Made excellent time to arrive on anchor at 1420 yesterday. With wind at sixteen knots and waves coming between and around Royale and Saint-Joseph it was lumpy, but up and down, not side to side so had decent sleep, not that anything could keep us awake.
Putting dink in the water and mounting outboard was an exercise in hanging on and not getting too wet, but everything worked. Return to boat last evening was so rough that after a few crashes into stern, dinghy was punctured. Patching hole today was just what was needed to take attention away from batteries & engine and keep maintenance crew from getting bored.
After accessing batteries under forward bunk, a major chore moving several tons of stored items (slight hyperbole), and attempting with scant success to check them, went to island-top bar for expensive glass of wine and information that ferry makes one trip a day to the island, in at 0930 to remain all day, then out again at 1800, so not much use.
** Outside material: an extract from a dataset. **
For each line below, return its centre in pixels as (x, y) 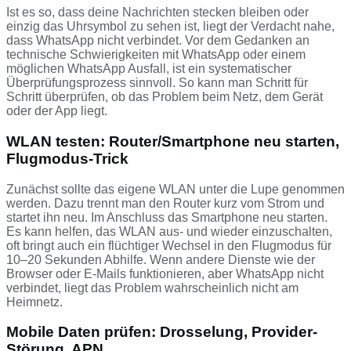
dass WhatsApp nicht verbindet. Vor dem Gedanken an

Today, after using generator to charge, isolated each battery with house load and found one was really bad. My ignorance of battery chemistry knows no bounds, so will let this setup simmer without a charge input and check later.
- Very sort time later
Two batteries appear to be toast, so we may have 1/3 capacity minus major loss due age of less bad one. At least it stays above 12v for awhile with load. Returned every ton of crap to under and over bunk and put all tools away so boat is again neat and tidy.. as good as it gets.
Again removed injector to potentially rotate or reverse copper gasket, hoping that might help. It was stuck solid and since further damage was not optimum, spread on a bit of gasket sealer and reinstalled. After 30 minutes of bleeding air from fuel lines, move to night-only mooring on smoother side of bay to unship outboard from dink without punching another hole revealed that goo helped, but didn't completely stop leak.
Decided to depart early manana for Suriname. We can get batteries there and probably better engine help at a marina with shore power. Motor should be OK for 31nm run up river.
What a fun day. Must do this again sometime.